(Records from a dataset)

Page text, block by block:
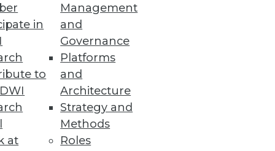
in
to
at
Management
and
Governance
Platforms
and
Architecture
Strategy and
Methods
Roles
with YugabyteDB 2.5
authentication,
Solution
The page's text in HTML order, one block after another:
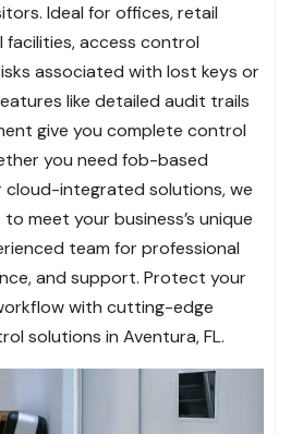
Ideal for offices, retail
facilities, access control
associated with lost keys or
like detailed audit trails
give you complete control
you need fob-based
cloud-integrated solutions, we
meet your business’s unique
team for professional
and support. Protect your
with cutting-edge
solutions in Aventura, FL.
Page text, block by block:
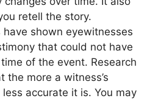
retell the story.
shown eyewitnesses
that could not have
of the event. Research
the more a witness’s
accurate it is. You may

Exercise: For this exercise, print all of the entries exactly as they appear, but without pictures.

Your response:
Page text, block by block:
in
to
at
Management
and
Governance
Platforms
and
Architecture
Strategy and
Methods
Roles
with YugabyteDB 2.5
authentication,
Solution
The page's text in HTML order, one block after another:
Ideal for offices, retail
facilities, access control
associated with lost keys or
like detailed audit trails
give you complete control
you need fob-based
cloud-integrated solutions, we
meet your business’s unique
team for professional
and support. Protect your
with cutting-edge
solutions in Aventura, FL.
Page text, block by block:
retell the story.
shown eyewitnesses
that could not have
of the event. Research
the more a witness’s
accurate it is. You may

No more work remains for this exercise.